Task item:
Give the records again exactly, but drop the pictures.

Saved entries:
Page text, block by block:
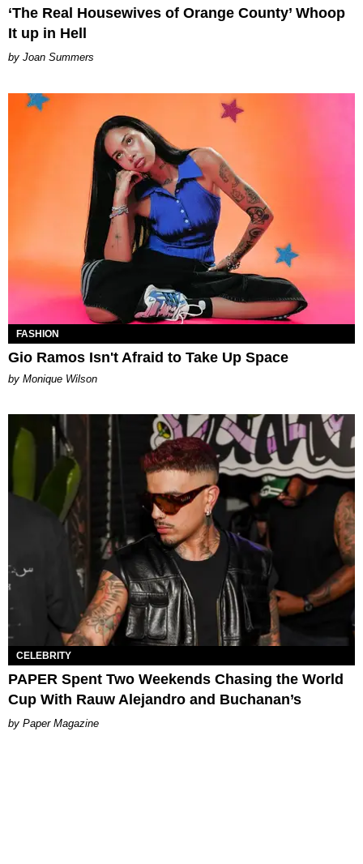
‘The Real Housewives of Orange County’ Whoop
It up in Hell
Joan Summers
FASHION
Gio Ramos Isn't Afraid to Take Up Space
by Monique Wilson
CELEBRITY
PAPER Spent Two Weekends Chasing the World
Cup With Rauw Alejandro and Buchanan’s
Paper Magazine

Task result:
Page text, block by block:
‘The Real Housewives of Orange County’ Whoop
It up in Hell
Joan Summers
FASHION
Gio Ramos Isn't Afraid to Take Up Space
by Monique Wilson
CELEBRITY
PAPER Spent Two Weekends Chasing the World
Cup With Rauw Alejandro and Buchanan’s
Paper Magazine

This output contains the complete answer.